--- Assigned task ---
Exclude the pictures, then copy word for word the lines running from the beginning of the records through the line with "electrical panel, which".

--- Entries shown ---
+ + +

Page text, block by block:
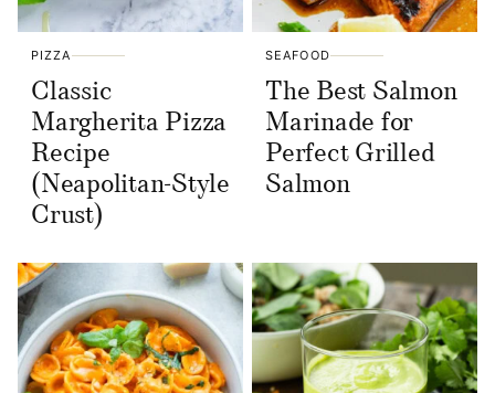
PIZZA
Classic
Margherita Pizza
Recipe
(Neapolitan-Style
Crust)
SEAFOOD
The Best Salmon
Marinade for
Perfect Grilled
Salmon
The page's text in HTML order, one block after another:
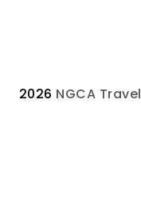
2026 NGCA Travel
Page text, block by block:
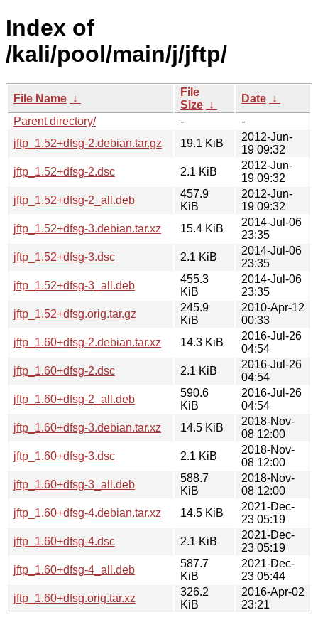
Index of
/kali/pool/main/j/jftp/
File Name ↓
File
Size ↓
Date ↓
Parent directory/
-
-
jftp_1.52+dfsg-2.debian.tar.gz
19.1 KiB
2012-Jun-
19 09:32
jftp_1.52+dfsg-2.dsc
2.1 KiB
2012-Jun-
19 09:32
jftp_1.52+dfsg-2_all.deb
457.9
KiB
2012-Jun-
19 09:32
jftp_1.52+dfsg-3.debian.tar.xz
15.4 KiB
2014-Jul-06
23:35
jftp_1.52+dfsg-3.dsc
2.1 KiB
2014-Jul-06
23:35
jftp_1.52+dfsg-3_all.deb
455.3
KiB
2014-Jul-06
23:35
jftp_1.52+dfsg.orig.tar.gz
245.9
KiB
2010-Apr-12
00:33
jftp_1.60+dfsg-2.debian.tar.xz
14.3 KiB
2016-Jul-26
04:54
jftp_1.60+dfsg-2.dsc
2.1 KiB
2016-Jul-26
04:54
jftp_1.60+dfsg-2_all.deb
590.6
KiB
2016-Jul-26
04:54
jftp_1.60+dfsg-3.debian.tar.xz
14.5 KiB
2018-Nov-
08 12:00
jftp_1.60+dfsg-3.dsc
2.1 KiB
2018-Nov-
08 12:00
jftp_1.60+dfsg-3_all.deb
588.7
KiB
2018-Nov-
08 12:00
jftp_1.60+dfsg-4.debian.tar.xz
14.5 KiB
2021-Dec-
23 05:19
jftp_1.60+dfsg-4.dsc
2.1 KiB
2021-Dec-
23 05:19
jftp_1.60+dfsg-4_all.deb
587.7
KiB
2021-Dec-
23 05:44
jftp_1.60+dfsg.orig.tar.xz
326.2
KiB
2016-Apr-02
23:21
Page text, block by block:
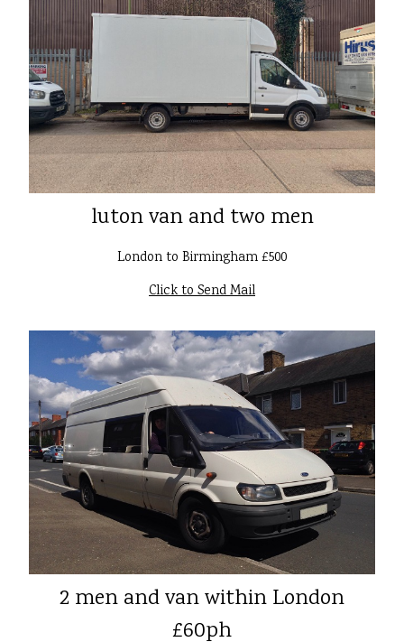
luton van and two men
London to Birmingham £500
Click to Send Mail
2 men and van within London
£60ph
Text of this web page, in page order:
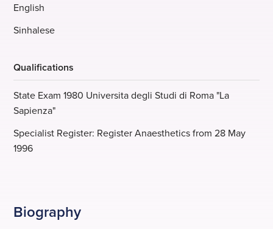
English
Sinhalese
Qualifications
State Exam 1980 Universita degli Studi di Roma "La
Sapienza"
Specialist Register: Register Anaesthetics from 28 May
1996
Biography
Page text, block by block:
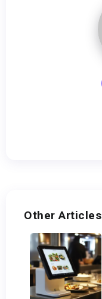
Other Articles
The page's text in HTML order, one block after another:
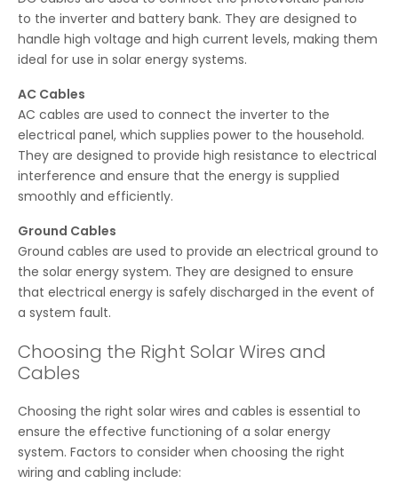
to the inverter and battery bank. They are designed to
handle high voltage and high current levels, making them
ideal for use in solar energy systems.
AC Cables
AC cables are used to connect the inverter to the
electrical panel, which supplies power to the household.
They are designed to provide high resistance to electrical
interference and ensure that the energy is supplied
smoothly and efficiently.
Ground Cables
Ground cables are used to provide an electrical ground to
the solar energy system. They are designed to ensure
that electrical energy is safely discharged in the event of
a system fault.
Choosing the Right Solar Wires and
Cables
Choosing the right solar wires and cables is essential to
ensure the effective functioning of a solar energy
system. Factors to consider when choosing the right
wiring and cabling include:

+ + +

--- Answer box ---
Page text, block by block:
PIZZA
Classic
Margherita Pizza
Recipe
(Neapolitan-Style
Crust)
SEAFOOD
The Best Salmon
Marinade for
Perfect Grilled
Salmon
The page's text in HTML order, one block after another:
2026 NGCA Travel
Page text, block by block:
Index of
/kali/pool/main/j/jftp/
File Name ↓
File
Size ↓
Date ↓
Parent directory/
-
-
jftp_1.52+dfsg-2.debian.tar.gz
19.1 KiB
2012-Jun-
19 09:32
jftp_1.52+dfsg-2.dsc
2.1 KiB
2012-Jun-
19 09:32
jftp_1.52+dfsg-2_all.deb
457.9
KiB
2012-Jun-
19 09:32
jftp_1.52+dfsg-3.debian.tar.xz
15.4 KiB
2014-Jul-06
23:35
jftp_1.52+dfsg-3.dsc
2.1 KiB
2014-Jul-06
23:35
jftp_1.52+dfsg-3_all.deb
455.3
KiB
2014-Jul-06
23:35
jftp_1.52+dfsg.orig.tar.gz
245.9
KiB
2010-Apr-12
00:33
jftp_1.60+dfsg-2.debian.tar.xz
14.3 KiB
2016-Jul-26
04:54
jftp_1.60+dfsg-2.dsc
2.1 KiB
2016-Jul-26
04:54
jftp_1.60+dfsg-2_all.deb
590.6
KiB
2016-Jul-26
04:54
jftp_1.60+dfsg-3.debian.tar.xz
14.5 KiB
2018-Nov-
08 12:00
jftp_1.60+dfsg-3.dsc
2.1 KiB
2018-Nov-
08 12:00
jftp_1.60+dfsg-3_all.deb
588.7
KiB
2018-Nov-
08 12:00
jftp_1.60+dfsg-4.debian.tar.xz
14.5 KiB
2021-Dec-
23 05:19
jftp_1.60+dfsg-4.dsc
2.1 KiB
2021-Dec-
23 05:19
jftp_1.60+dfsg-4_all.deb
587.7
KiB
2021-Dec-
23 05:44
jftp_1.60+dfsg.orig.tar.xz
326.2
KiB
2016-Apr-02
23:21
Page text, block by block:
luton van and two men
London to Birmingham £500
Click to Send Mail
2 men and van within London
£60ph
Text of this web page, in page order:
English
Sinhalese
Qualifications
State Exam 1980 Universita degli Studi di Roma "La
Sapienza"
Specialist Register: Register Anaesthetics from 28 May
1996
Biography
Page text, block by block:
Other Articles
The page's text in HTML order, one block after another:
to the inverter and battery bank. They are designed to
handle high voltage and high current levels, making them
ideal for use in solar energy systems.
AC Cables
AC cables are used to connect the inverter to the
electrical panel, which supplies power to the household.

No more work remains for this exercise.